Atas perbuatan yang dilakukan itu, polisi menjeratnya dengan pasal berlapis.

1. Berjumlah 450 konten

Direktur Reserse Kriminal Umum Polda Kepri Kombes Arie Dharmanto mengatakan, terungkapnya kasus tersebut berdasarkan laporan di Bareskrim Polri terkait beredarnya video pornografi anak di media sosial.

Mendapat laporan itu, polisi langsung melakukan pengembangan penyelidikan. Hingga akhirnya, pelaku berinisial RH tersebut berhasil ditangkap di Kantor Bapelkes Batam.

Dari pemeriksaan yang dilakukan, polisi menemukan 450 konten baik foto dan video pornografi anak yang telah diproduksi pelaku.

"Pelaku meng-upload dan menyimpan video serta foto tersebut di Google Drive sebanyak 450 konten," kata Arie.

2. Korban anak di bawah umur

Arie mengatakan, tindakan bejat pelaku tersebut dilakukan di rumah korban yang berlokasi di Sekupang.

Ironisnya lagi, korban yang dipaksa melayani nafsunya tersebut diketahui masih berusia 9 dan 11 tahun.

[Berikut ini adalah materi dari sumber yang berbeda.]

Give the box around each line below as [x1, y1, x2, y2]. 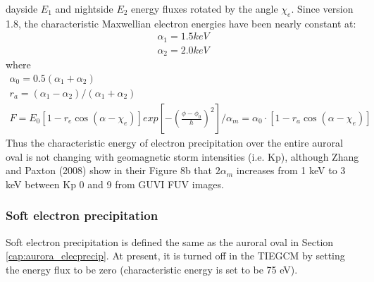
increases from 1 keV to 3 [236, 163, 346, 178]
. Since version [291, 1, 354, 16]
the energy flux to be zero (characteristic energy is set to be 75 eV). [6, 262, 298, 276]
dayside [6, 1, 38, 16]
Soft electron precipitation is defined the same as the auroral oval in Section [6, 234, 334, 249]
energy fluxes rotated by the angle [131, 1, 278, 16]
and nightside [55, 1, 113, 16]
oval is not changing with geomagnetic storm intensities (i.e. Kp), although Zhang [6, 149, 359, 164]
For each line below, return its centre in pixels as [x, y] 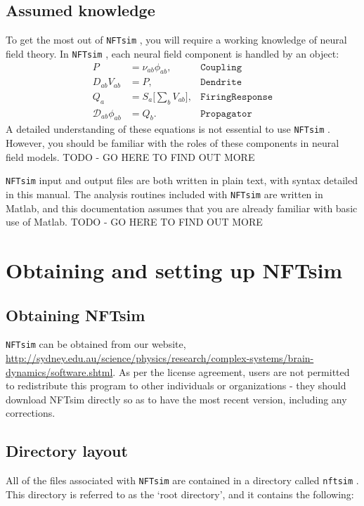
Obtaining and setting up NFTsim [174, 270]
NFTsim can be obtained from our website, [96, 344]
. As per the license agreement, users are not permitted [231, 371]
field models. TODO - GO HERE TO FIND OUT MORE [130, 156]
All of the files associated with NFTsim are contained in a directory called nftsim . [182, 480]
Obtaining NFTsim [76, 314]
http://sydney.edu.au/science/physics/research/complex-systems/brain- [160, 358]
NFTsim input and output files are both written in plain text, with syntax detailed [182, 180]
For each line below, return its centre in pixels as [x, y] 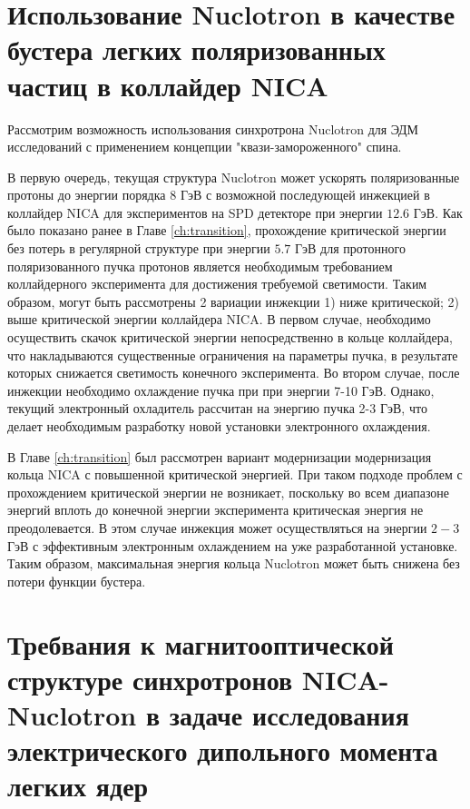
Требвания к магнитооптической [201, 643]
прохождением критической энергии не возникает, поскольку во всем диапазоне [229, 492]
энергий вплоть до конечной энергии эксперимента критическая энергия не [215, 510]
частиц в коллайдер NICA [168, 85]
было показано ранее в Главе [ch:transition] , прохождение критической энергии [227, 230]
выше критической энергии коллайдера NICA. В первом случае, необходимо [219, 319]
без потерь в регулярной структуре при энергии [139, 248]
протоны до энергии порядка [87, 195]

Saat melangsungkan aksinya itu, oleh pelaku difoto dan direkam sendiri. Oleh pelaku, konten pornografi tersebut selain disimpan di surat elektronik juga disebar ke media sosial dan komunitasnya.

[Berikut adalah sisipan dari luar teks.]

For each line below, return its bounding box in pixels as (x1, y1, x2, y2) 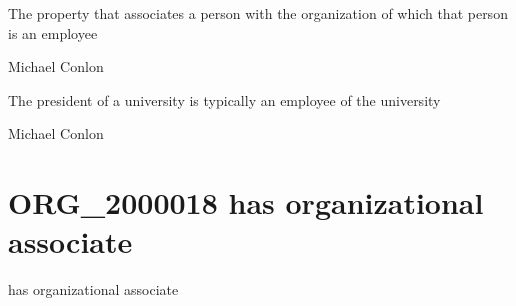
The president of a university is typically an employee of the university (8, 89, 441, 110)
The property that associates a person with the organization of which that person (8, 3, 508, 23)
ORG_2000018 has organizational (8, 182, 484, 223)
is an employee (8, 22, 98, 43)
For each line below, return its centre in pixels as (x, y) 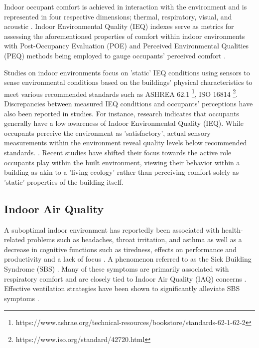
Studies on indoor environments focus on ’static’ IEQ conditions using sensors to (127, 72)
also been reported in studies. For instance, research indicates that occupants (122, 113)
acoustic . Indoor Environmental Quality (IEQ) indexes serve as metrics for (119, 26)
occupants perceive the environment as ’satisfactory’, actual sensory (107, 133)
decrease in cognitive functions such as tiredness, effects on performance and (120, 249)
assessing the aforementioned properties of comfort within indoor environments (125, 36)
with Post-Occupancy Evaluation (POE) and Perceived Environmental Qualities (127, 46)
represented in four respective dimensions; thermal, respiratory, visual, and (118, 16)
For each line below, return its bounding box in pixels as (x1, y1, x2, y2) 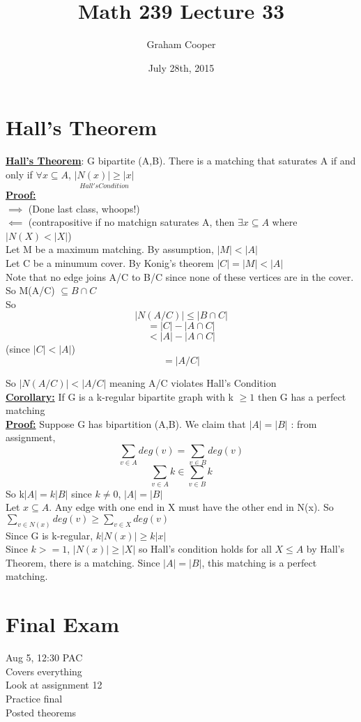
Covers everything (6, 663, 82, 678)
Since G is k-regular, (6, 528, 93, 542)
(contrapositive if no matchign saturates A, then (28, 215, 235, 229)
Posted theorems (6, 705, 77, 719)
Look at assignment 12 (6, 677, 102, 692)
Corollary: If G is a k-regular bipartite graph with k (6, 389, 233, 404)
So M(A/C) (6, 283, 55, 298)
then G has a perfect (257, 389, 346, 404)
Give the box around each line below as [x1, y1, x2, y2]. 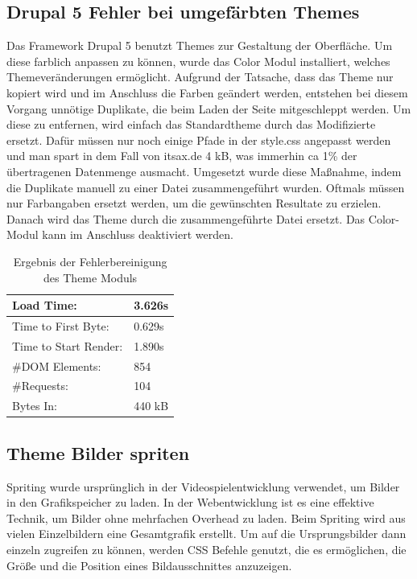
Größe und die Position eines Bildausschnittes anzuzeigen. [6, 556, 292, 573]
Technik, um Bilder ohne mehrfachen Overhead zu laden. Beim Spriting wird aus [6, 509, 406, 526]
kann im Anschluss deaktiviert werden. [42, 226, 233, 243]
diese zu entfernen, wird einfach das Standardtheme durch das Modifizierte [6, 116, 376, 133]
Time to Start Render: [12, 337, 123, 354]
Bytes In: [12, 397, 57, 414]
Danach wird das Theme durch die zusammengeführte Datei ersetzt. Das [6, 210, 365, 227]
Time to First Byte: [12, 317, 109, 334]
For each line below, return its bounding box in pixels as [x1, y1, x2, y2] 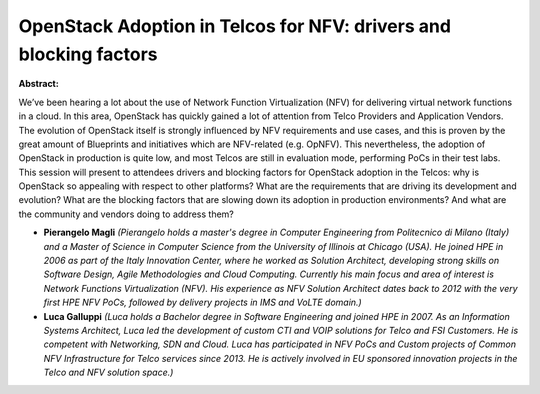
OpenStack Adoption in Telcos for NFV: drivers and [18, 15, 452, 37]
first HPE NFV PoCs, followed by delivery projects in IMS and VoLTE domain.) [43, 296, 362, 309]
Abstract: [18, 78, 59, 90]
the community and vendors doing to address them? [18, 208, 235, 220]
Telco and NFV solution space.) [43, 366, 174, 379]
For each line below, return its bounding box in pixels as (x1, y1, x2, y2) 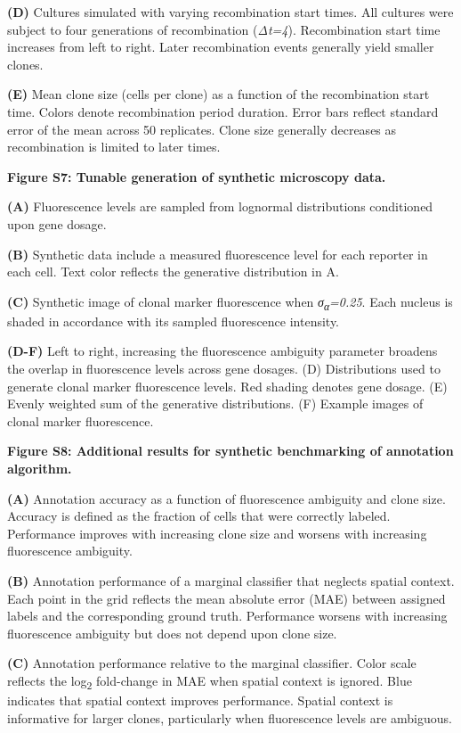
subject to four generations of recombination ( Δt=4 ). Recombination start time (7, 20, 441, 38)
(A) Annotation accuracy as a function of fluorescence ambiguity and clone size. (7, 489, 446, 507)
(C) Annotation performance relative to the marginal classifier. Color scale (7, 654, 417, 672)
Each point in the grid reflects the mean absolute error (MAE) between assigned (7, 589, 446, 607)
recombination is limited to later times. (7, 137, 221, 156)
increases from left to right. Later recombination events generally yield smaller (7, 37, 434, 56)
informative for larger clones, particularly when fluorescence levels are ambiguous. (7, 708, 452, 727)
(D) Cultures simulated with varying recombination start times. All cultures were (7, 3, 454, 21)

Untuk mempertanggungjawabkan perbuatannya itu, pelaku kini langsung diamankan ke Mapolda Kepri untuk dilakukan proses hukum lebih lanjut.

3. Dikenakan pasal berlapis

Masih dikatakan Arie, dalam pengungkapan kasus tersebut polisi juga mengamankan sejumlah barang bukti, antara lain tiga ponsel, laptop, cincin, dan memory card.

Atas perbuatan bejat yang dilakukan tersebut, pelaku akan dijerat dengan pasal berlapis.

Pelaku disangka melanggar Pasal 32 jo Pasal 6 dan atau Pasal 29 jo Pasal 4 ayat 1 dan atau Pasal 37 jo Pasal 11 Undang-Undang Nomor 44 Tahun 2008 tentang Pornografi.

Selain itu, Pasal 45 ayat 1 jo Pasal 27 ayat 1 Undang-Undang Nomor 19 Tahun 2016 tentang Perubahan UU Nomor 11 Tahun 2008 tentang Informasi dan Transaksi Elektronik.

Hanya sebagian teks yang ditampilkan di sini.